### PROBLEM TO SOLVE
Return every line from the records below in which the word "unique" is found.

### DATA FOR THE TASK
- - - -

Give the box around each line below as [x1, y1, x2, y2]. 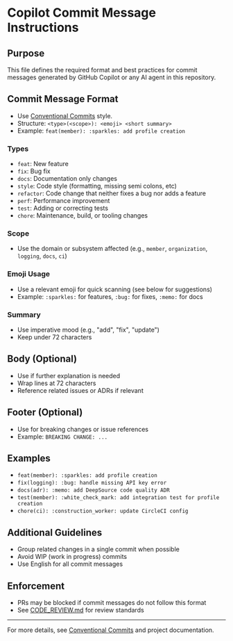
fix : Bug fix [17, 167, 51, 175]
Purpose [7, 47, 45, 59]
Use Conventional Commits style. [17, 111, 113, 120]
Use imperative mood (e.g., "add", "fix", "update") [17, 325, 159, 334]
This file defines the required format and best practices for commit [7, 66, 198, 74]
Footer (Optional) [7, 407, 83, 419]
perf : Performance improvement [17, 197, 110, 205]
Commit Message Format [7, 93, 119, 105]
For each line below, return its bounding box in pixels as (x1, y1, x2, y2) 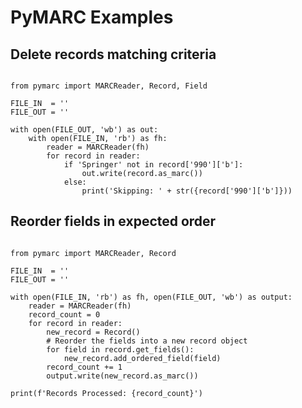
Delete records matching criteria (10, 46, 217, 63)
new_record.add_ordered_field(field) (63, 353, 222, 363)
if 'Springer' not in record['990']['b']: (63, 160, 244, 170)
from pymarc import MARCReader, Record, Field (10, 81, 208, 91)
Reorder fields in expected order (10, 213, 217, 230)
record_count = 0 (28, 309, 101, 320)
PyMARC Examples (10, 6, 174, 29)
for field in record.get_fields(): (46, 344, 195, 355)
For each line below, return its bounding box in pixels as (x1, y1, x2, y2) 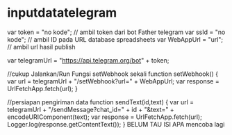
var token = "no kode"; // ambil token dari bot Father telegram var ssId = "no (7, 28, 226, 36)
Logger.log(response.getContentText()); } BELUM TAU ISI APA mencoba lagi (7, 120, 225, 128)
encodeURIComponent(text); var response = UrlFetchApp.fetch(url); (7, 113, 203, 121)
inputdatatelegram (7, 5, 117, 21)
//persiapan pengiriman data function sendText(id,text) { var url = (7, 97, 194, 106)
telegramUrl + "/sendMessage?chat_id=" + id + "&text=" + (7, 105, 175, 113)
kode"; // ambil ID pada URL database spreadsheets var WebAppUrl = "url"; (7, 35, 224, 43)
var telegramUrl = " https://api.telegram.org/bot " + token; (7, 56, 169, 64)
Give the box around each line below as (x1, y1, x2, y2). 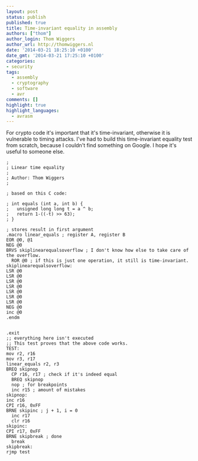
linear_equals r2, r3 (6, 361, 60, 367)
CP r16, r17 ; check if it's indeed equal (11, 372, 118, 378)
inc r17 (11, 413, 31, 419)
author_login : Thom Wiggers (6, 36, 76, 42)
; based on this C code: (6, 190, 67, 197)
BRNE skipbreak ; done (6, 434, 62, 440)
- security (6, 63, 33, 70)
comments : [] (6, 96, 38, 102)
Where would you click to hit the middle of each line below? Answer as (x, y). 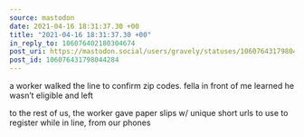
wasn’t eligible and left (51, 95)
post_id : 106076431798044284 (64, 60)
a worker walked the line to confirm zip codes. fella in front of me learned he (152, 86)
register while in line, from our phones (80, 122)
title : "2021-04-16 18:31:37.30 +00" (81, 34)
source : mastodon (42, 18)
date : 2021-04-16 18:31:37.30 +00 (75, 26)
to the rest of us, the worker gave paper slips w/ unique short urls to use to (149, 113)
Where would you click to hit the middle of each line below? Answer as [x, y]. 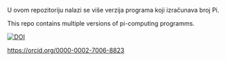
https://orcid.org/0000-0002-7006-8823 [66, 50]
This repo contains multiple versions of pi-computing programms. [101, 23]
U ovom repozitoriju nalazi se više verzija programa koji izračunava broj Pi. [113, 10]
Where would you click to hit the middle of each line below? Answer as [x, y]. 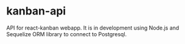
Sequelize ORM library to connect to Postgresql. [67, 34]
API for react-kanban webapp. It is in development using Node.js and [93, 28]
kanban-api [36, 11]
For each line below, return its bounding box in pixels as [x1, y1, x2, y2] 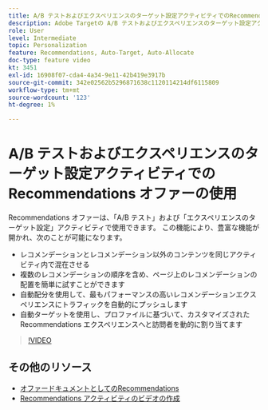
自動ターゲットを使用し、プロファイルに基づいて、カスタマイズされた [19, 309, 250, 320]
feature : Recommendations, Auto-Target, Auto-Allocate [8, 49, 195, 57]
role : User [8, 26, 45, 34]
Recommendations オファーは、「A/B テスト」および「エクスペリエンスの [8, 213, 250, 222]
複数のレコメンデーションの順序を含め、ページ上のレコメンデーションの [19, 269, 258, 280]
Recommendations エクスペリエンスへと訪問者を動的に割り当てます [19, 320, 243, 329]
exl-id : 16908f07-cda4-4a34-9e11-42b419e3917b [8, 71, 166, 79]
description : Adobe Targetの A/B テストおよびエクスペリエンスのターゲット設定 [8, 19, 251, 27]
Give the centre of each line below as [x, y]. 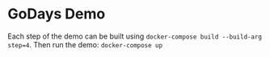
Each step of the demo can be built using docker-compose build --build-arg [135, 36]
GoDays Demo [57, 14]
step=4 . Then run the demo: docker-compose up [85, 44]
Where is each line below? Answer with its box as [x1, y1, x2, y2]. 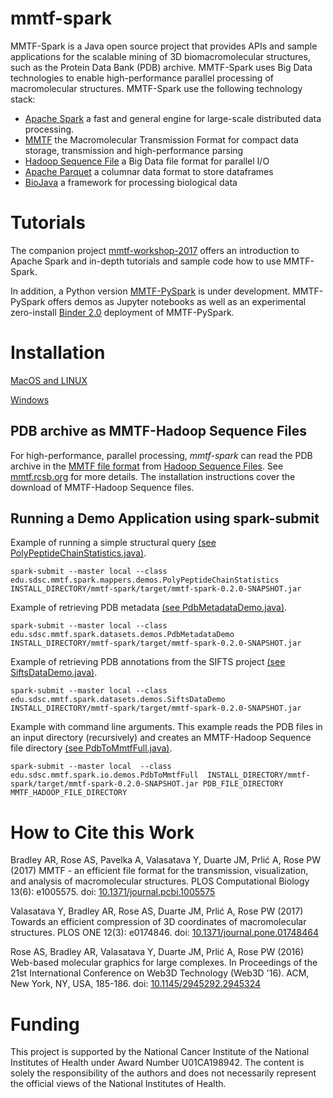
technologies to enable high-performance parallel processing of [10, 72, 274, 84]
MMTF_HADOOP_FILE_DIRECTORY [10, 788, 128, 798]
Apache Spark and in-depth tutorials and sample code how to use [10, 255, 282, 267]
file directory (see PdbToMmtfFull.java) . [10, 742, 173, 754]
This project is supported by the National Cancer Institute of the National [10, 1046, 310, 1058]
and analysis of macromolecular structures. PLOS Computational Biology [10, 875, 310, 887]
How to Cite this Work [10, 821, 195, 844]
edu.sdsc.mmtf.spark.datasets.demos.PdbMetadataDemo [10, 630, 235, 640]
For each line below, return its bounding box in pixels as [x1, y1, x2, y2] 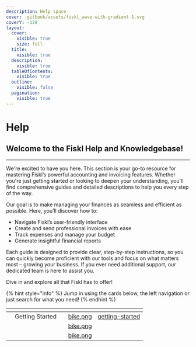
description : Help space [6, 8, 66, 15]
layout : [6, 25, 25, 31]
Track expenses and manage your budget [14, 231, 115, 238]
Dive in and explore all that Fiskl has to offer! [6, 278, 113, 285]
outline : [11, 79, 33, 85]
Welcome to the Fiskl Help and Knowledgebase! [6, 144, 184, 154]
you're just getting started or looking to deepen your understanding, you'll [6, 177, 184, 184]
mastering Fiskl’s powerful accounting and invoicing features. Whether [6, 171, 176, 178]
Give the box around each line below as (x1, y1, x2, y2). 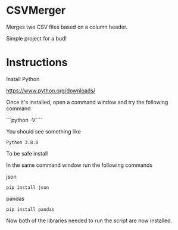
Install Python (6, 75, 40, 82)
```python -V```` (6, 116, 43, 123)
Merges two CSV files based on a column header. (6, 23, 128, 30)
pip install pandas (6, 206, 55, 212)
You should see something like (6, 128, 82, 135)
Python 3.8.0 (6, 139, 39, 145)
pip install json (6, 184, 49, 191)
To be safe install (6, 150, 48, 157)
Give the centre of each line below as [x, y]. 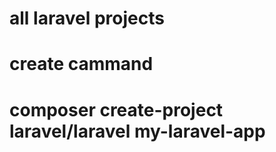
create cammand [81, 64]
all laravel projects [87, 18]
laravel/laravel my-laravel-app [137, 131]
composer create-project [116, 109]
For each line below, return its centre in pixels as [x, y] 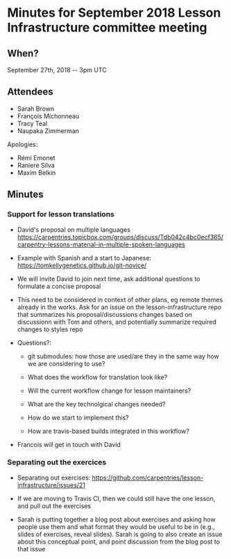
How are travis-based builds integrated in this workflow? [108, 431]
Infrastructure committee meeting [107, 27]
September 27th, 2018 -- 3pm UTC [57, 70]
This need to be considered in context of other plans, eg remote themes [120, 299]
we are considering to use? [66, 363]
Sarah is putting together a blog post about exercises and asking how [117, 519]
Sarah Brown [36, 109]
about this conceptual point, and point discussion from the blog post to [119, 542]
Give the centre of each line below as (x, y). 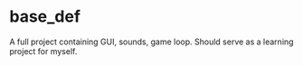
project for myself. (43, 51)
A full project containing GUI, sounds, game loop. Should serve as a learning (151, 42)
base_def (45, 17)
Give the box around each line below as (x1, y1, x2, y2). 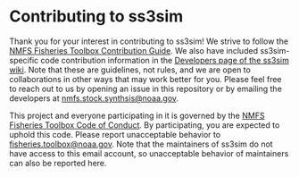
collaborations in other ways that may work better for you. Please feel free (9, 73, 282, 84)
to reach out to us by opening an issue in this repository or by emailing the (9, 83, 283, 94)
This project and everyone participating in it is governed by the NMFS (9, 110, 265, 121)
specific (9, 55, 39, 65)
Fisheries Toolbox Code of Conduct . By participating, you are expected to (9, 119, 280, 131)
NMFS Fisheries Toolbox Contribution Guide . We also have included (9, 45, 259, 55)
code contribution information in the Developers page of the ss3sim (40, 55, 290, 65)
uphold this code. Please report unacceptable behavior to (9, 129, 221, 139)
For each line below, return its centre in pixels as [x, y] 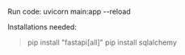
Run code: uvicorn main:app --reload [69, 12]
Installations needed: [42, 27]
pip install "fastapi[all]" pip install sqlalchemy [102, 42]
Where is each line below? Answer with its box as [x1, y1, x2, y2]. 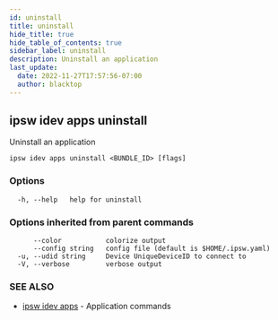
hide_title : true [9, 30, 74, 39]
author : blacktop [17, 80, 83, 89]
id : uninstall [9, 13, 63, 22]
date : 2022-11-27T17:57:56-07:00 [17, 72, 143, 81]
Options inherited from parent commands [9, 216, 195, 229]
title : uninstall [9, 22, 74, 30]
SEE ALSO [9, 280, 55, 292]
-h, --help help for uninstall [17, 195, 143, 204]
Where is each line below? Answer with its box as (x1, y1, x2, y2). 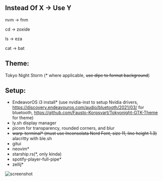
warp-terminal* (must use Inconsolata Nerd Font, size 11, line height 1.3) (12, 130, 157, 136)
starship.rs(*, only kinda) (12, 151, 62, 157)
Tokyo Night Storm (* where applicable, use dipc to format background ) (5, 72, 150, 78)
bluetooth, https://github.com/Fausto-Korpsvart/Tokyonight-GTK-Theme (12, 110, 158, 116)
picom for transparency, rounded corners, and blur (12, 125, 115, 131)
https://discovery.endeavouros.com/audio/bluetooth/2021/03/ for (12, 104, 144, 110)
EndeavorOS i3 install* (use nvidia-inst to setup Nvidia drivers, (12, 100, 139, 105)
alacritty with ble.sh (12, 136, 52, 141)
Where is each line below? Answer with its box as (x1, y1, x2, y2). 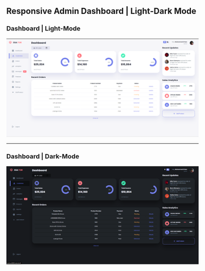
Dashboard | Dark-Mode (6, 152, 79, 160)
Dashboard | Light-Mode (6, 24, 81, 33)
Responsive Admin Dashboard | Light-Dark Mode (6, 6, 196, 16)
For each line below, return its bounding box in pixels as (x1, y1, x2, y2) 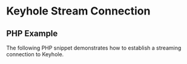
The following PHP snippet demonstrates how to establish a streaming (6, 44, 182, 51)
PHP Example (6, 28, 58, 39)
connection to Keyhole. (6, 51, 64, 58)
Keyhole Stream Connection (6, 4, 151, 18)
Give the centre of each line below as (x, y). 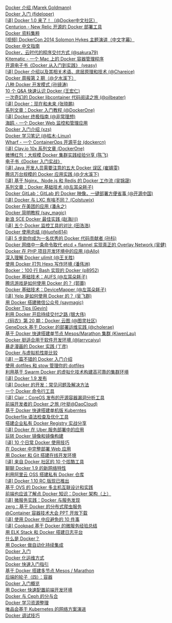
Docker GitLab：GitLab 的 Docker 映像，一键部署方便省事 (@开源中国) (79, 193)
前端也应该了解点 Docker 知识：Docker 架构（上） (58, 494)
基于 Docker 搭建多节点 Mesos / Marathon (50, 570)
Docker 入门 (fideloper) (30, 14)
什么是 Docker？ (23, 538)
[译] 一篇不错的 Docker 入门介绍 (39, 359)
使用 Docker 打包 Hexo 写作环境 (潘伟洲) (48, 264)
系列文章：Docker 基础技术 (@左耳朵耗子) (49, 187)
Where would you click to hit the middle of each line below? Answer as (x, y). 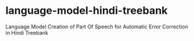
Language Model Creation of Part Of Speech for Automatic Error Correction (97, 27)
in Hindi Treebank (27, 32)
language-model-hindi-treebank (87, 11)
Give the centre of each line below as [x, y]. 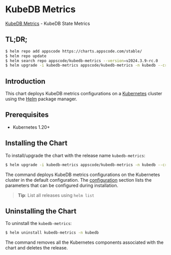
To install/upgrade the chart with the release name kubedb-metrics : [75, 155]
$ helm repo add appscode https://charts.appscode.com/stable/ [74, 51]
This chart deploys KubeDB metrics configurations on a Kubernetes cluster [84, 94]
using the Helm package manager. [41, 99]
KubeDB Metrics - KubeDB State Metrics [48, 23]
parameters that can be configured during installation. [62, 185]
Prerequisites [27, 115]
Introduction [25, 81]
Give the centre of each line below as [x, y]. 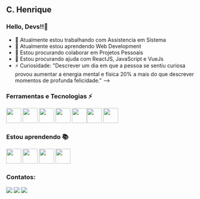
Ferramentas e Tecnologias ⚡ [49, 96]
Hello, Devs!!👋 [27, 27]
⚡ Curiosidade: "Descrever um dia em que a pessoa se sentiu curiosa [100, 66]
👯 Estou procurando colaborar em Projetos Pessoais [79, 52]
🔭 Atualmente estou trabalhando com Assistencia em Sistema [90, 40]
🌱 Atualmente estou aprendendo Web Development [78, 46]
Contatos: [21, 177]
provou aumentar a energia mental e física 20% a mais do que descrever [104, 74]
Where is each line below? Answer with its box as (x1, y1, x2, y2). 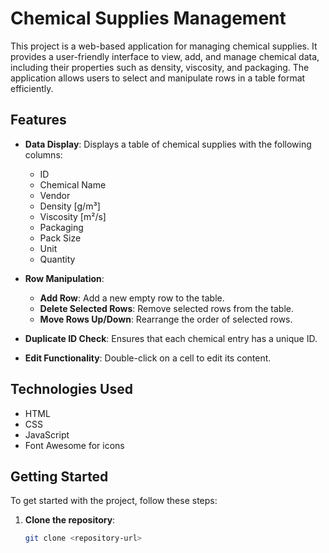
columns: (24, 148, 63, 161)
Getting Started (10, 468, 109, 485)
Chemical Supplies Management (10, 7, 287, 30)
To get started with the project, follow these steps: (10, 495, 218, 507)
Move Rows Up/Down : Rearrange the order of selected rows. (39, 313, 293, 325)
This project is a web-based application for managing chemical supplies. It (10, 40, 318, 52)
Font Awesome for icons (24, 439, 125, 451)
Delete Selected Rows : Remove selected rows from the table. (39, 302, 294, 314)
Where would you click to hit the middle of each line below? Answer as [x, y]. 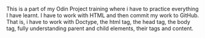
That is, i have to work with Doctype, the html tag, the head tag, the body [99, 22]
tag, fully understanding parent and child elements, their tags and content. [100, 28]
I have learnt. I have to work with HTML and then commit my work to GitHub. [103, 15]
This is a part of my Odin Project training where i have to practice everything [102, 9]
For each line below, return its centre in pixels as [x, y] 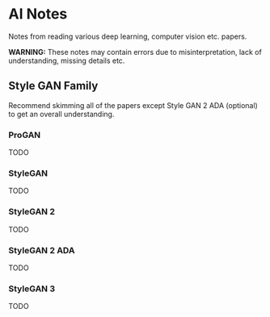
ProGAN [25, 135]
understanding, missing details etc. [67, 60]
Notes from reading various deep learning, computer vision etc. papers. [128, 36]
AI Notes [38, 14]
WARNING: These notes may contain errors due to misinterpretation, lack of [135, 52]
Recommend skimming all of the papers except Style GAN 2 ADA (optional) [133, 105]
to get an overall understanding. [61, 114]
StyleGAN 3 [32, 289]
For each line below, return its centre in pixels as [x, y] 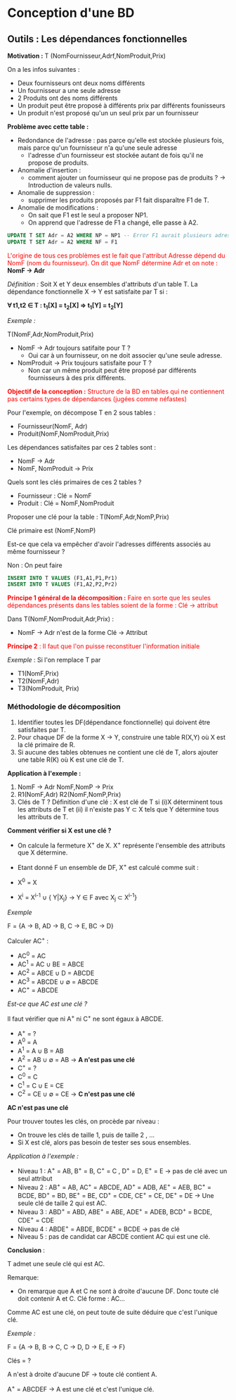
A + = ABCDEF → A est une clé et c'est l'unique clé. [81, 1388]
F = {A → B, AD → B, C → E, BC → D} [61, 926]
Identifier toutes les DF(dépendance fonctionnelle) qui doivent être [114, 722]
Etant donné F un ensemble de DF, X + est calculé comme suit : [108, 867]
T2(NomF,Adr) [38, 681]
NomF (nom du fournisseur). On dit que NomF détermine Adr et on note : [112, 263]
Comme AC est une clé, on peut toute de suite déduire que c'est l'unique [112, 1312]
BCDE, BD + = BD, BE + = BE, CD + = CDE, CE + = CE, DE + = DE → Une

- - - -

### RESPONSE TO THIS EXERCISE
to the rest of us, the worker gave paper slips w/ unique short urls to use to (149, 113)
A + = ABCDEF → A est une clé et c'est l'unique clé. [81, 1388]
Comme AC est une clé, on peut toute de suite déduire que c'est l'unique [112, 1312]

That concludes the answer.